### Recorded information
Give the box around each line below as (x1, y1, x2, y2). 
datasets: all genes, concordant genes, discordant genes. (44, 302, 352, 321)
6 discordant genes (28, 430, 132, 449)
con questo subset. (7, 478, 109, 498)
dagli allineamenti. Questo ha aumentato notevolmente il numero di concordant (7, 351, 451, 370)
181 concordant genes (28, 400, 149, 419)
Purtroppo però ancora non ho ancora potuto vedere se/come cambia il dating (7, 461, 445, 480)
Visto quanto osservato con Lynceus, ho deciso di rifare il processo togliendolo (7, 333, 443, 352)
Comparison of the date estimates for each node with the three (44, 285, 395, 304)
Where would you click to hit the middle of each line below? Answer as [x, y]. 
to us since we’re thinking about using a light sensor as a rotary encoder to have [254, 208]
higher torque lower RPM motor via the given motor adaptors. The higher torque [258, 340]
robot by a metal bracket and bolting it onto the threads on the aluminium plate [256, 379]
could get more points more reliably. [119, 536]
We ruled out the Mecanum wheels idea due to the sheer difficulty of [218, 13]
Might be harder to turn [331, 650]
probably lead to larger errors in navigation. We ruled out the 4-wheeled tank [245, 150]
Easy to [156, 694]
--
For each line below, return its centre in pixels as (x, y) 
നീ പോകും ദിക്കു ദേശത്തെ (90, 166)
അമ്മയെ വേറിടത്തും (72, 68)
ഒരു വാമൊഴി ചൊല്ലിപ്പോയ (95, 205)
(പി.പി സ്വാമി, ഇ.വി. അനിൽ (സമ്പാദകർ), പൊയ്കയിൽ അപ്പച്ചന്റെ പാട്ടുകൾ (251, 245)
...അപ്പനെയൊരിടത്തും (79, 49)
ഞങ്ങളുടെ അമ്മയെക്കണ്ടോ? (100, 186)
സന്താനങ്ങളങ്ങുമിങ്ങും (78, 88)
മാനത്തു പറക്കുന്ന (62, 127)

### Task instructions
Copy back the listing above exactly, but only from the line with "Give the box" through the line with "Visto quanto osservato", both ends included.

### Written answer
Give the box around each line below as (x1, y1, x2, y2). 
datasets: all genes, concordant genes, discordant genes. (44, 302, 352, 321)
6 discordant genes (28, 430, 132, 449)
con questo subset. (7, 478, 109, 498)
dagli allineamenti. Questo ha aumentato notevolmente il numero di concordant (7, 351, 451, 370)
181 concordant genes (28, 400, 149, 419)
Purtroppo però ancora non ho ancora potuto vedere se/come cambia il dating (7, 461, 445, 480)
Visto quanto osservato con Lynceus, ho deciso di rifare il processo togliendolo (7, 333, 443, 352)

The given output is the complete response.